In ‘Beauty, Terror and Power’ the author sets the scene of the wide range of influences – nature in all its beauty and the terror of the forces of the earth so prominent in Japan, Shinto, Chinese culture, geomancy and Buddhism. How these have been interpreted during the periods in Japanese history follows, with an emphasis on early prototypes that embody important and enduring characteristics.

Aspects of design are used as themes in several essays: ‘The Hidden, Implied and Imagined’ covers how symbolism is used, gravel becoming the ocean, stones becoming mountains and so on, allowing the viewer’s imagination to create the scene hinted at by the garden maker. ‘In the Japanese garden beauty lies not simply in the thing itself, but in the possibility of what it is able to impart’ (p. 122-123).

‘The Way, Body and Mind’ deals with how a garden is revealed as the viewer walks through a Stroll garden, how it requires engagement of body and mind in doing so.
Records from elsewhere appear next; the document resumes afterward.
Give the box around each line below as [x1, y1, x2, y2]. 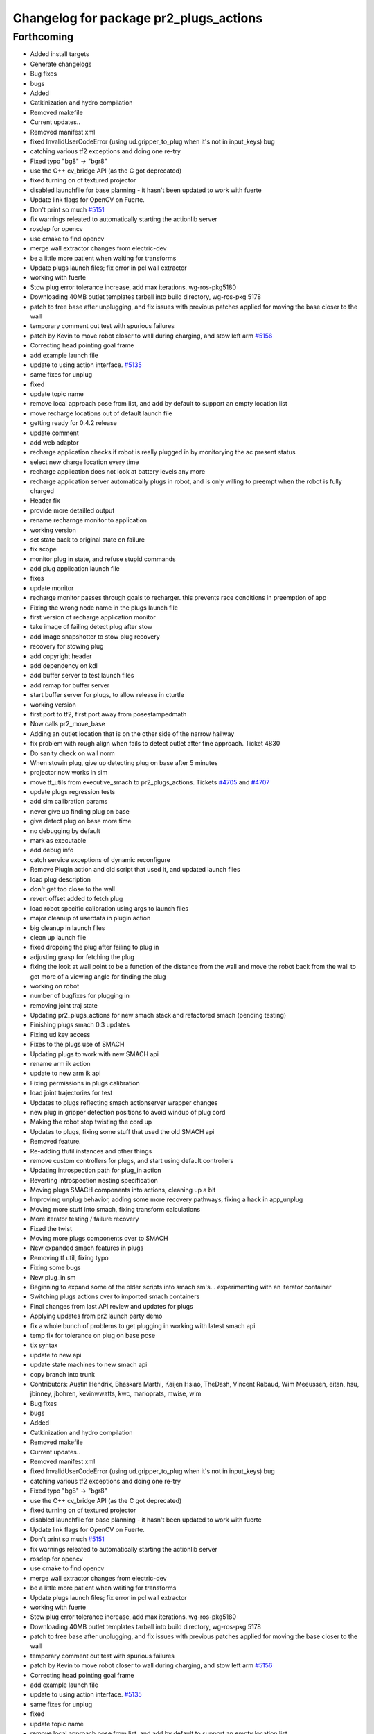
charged [30, 486, 55, 495]
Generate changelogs [30, 60, 92, 68]
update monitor [30, 583, 74, 592]
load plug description [30, 875, 91, 884]
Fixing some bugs [30, 1263, 81, 1272]
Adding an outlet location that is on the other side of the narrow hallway [30, 729, 235, 738]
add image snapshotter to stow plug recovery [30, 632, 161, 641]
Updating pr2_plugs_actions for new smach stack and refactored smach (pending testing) [30, 1011, 287, 1020]

The manner in which garden makers have used the path (or way) to engage the viewer in this journey is well described.

‘Time, Space and the Dry Garden’ discusses the power of the abstract Dry Garden of stone and gravel, perhaps the most commonly associated with Japan. ‘This unlikely form of garden is conceptually challenging, and yet its inanimate nature broadens the intellectual possibility of the garden, giving rise to multiple readings of content, scale and meaning…’ (p. 182).

‘Inner Space: the Courtyard Garden’ explores how enclosed gardens and spaces have been used in the past and their significance in ryokan, Japan’s guest inns. A small space within the machiya house ‘produces a very particular and intense private garden…’ (p. 225).
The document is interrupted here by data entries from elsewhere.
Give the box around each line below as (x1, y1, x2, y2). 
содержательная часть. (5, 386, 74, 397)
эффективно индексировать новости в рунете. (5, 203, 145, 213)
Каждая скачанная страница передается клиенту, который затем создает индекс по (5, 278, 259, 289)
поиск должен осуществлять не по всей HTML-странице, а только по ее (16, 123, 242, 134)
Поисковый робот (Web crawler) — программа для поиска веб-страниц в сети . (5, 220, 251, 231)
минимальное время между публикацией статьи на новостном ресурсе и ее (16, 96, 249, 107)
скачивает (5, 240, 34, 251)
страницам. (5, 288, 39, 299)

Religious themes are referenced throughout, but in particular: ‘Expanded Understanding’ in which we read about the influence of the sun and the moon in the garden, relating this to Zen Buddhist thinking, while ‘Zen Challenge: the Unenterable Garden’ beseeches us to ‘enter the garden not with our feet, but with our imaginations’ (p. 156).

‘Duality and Reflection’ describes the use of opposites in the garden, ‘the whole exists only with the mutual reinforcement of duality: ‘being’ and ‘non-being’… heaven and earth, birth and death, time and void, zero and infinity…’ (p. 94), a common thread in many Japanese arts.

‘Death, Tea and the Garden’ deals with the Tea Ceremony and Tea Garden, having equal status with the Tea House and the associated wabi sabi aesthetic in the garden.

Finally, ‘The Poetry of Plants’ discusses the role of plants in the Japanese garden, strikingly different from that in Western gardens. When plants are used in the Japanese garden ‘they form an indispensable symbolic contribution to the philosophical or poetic vision of the garden’ (p. 242).

At the end of the book are several useful reference sections: on plants found in Japanese gardens, giving the Japanese name in romaji and kanji as well as the western botanical name, a helpful short description of the periods in Japanese history, a comprehensive glossary, bibliography and index.

This is an impressive, informative and very readable book, written with considerable passion from an artistic perspective, providing insights and imagery not usually found in books on Japanese gardens. It should appeal to anyone with an interest in Japanese gardens, or indeed Japanese culture.

On picking up the book it is immediately clear that this is not a typical glossy-image based treatise. It has no dust jacket with photograph, just a plain green hard cover with a circle cut into it, presumably representing the Buddhist ‘window of enlightenment’ as seen at Genko-an, a temple in Kyoto that is described in the book.

Inside there is a background colour coding to distinguish the different contents: grey for the author’s text, white for garden images, green for the reference section and seven different colours for the ‘guest’ essays. This visual identification works well in identifying the multiple elements of the book, and will appeal to those who like to ‘dip in’ or return to sections of particular interest.

The author is a young British Garden Maker with a burgeoning international portfolio. After a degree in Art History and further study in Horticulture, she has the accolade of being the youngest woman to design a Show garden at Chelsea in 2014.